コロナ禍以降、多くの教会で礼拝の配信が行われている。
ありがたいことだ。
日本基督教団所属の教会の配信もいくつか拝見しているが、
多くが指定された聖書の箇所に基づいて説教がなされている。

今年は、
『ヨハネによる福音書』のようだ。

ある教会で、
牧師先生が
最新のヨハネ福音書研究を反映させたお話をされた。

それによると、
この福音書は複数の著者が関与しているようだ。

中には、相反する主張も見られたり、明らかに後代の追記もあるとのこと。

それで、この箇所は、追記だから(読まなくて良い)、、。

うーん、確かにそうなんだろうけど、なぁ。

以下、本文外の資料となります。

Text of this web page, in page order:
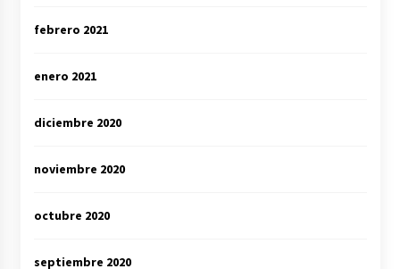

何か違うような。

聖書学者さんたちは、
最新の研究で何を明らかにしようとしているのだろう?

学問的な成果を否定するつもりはない。
しかし、聖書学という学問の目的はなんだろう?

無神論者を表明する神学者もいらっしゃる時代だ。
聖書学者、必ずしも、《福音を伝える人》とは限らない。

いや、全く逆の立場の方もおられる。

主イエスの福音を、
人間的な「生き方」として捉え直すことこそ現代的意義であり、
それこそ現代への《福音》だと。
うーん、、、

そもそも《福音書》ってなんだ、って話だ。

福音書記者が、福音書を書いた目的。

くだんの『ヨハネ福音書』には、
明確にその目的が編集者によって記されている。

これらのことが書かれたのは、あなたがたが、イエスは神の子であると信じるためであり、また、信じて、イエスの名によって命を得るためである。
(ヨハネ20:31、聖書協会共同訳)

この目的に沿って読み、
その内容に向き合うことが、
何よりも著者たちの願うことだろう。

〈学問〉を尊ぶあまり、
この目的から外れたとしたら、
本末転倒だと思う。

かと言って、
最新の学問的成果を無視するのも問題だろう。

手持ちの書物や資料は、
20世紀以前のものばかり。

今世紀に入ってからの著作は、
せいぜいかの田川建三氏の訳と註解くらいか。

ということで、
いろいろ探してみたところ、

R.カイザー著 前川裕訳の『ヨハネ福音書入門』が目に止まった。

これで少し最新の聖書学の成果を少しなりとも勉強してみよう。

写真に一緒に写っているのは、
由木康著の『イエス・キリストを語る』(講談社学術文庫)。

由木氏は、讃美歌「まぶねのなかに」の作詞作曲家でも知られる。

氏が亡くなった後に見つかった『ヨハネ福音書』の説教原稿で、
未発表原稿を整理されたものだ。

この本は、捨てられない。
サラリーマン時代に、仕事に追われて、聖書から離れてしまった時期に、手に取った。

読み進むうちに、〈初めの愛〉が蘇ってきた。

聖書に向き合う気持ちを湧かせていただいた。

まさに、この本のタイトル通りだった。

そして、それこそ『ヨハネ福音書』の著者たちが望んだことでもあると思う。

最新の聖書学の成果から何を学べるか興味はあるが、
何よりも、
この目的に向かって魂を整えさせていただければと願う。